Using the records below, quote only the span that opens with the line containing "the (104, 233)" and closes with the line containing "should change from", exactly and inclusively.

Task material →
_ _ _ _ _
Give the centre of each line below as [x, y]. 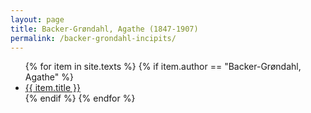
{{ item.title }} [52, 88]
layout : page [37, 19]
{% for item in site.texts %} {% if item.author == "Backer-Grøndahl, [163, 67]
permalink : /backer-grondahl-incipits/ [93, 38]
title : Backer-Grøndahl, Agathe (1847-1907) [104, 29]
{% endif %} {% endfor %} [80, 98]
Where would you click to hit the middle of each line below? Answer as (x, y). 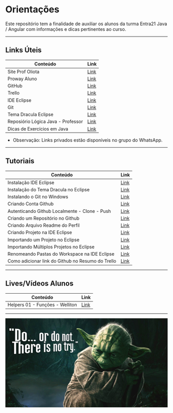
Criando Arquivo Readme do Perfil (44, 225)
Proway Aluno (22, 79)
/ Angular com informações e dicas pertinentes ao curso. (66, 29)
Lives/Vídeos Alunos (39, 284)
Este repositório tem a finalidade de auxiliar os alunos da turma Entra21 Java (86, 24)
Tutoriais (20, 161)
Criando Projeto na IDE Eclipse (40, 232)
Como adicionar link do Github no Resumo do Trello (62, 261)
_ _ _ _ _
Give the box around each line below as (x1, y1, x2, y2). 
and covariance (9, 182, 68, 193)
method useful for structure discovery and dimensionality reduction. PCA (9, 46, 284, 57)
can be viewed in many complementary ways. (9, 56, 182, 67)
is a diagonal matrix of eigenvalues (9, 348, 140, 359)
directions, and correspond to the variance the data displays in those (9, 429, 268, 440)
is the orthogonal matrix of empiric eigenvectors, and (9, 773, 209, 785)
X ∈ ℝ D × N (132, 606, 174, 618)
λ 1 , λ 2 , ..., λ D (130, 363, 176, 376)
_ _ _ _ _
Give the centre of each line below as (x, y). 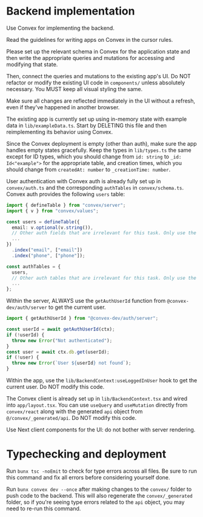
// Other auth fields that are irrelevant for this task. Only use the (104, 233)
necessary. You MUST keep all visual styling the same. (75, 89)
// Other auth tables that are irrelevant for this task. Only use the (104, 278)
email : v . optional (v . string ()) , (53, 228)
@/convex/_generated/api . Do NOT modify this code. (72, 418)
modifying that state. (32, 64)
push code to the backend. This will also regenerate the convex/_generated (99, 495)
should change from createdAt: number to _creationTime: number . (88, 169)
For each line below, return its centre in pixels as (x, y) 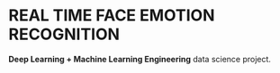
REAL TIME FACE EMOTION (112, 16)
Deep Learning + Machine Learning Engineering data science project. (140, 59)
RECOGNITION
_ _ _ _ _
Answer section →
// Other auth fields that are irrelevant for this task. Only use the (104, 233)
necessary. You MUST keep all visual styling the same. (75, 89)
// Other auth tables that are irrelevant for this task. Only use the (104, 278)
email : v . optional (v . string ()) , (53, 228)
@/convex/_generated/api . Do NOT modify this code. (72, 418)
modifying that state. (32, 64)
push code to the backend. This will also regenerate the convex/_generated (99, 495)
should change from createdAt: number to _creationTime: number . (88, 169)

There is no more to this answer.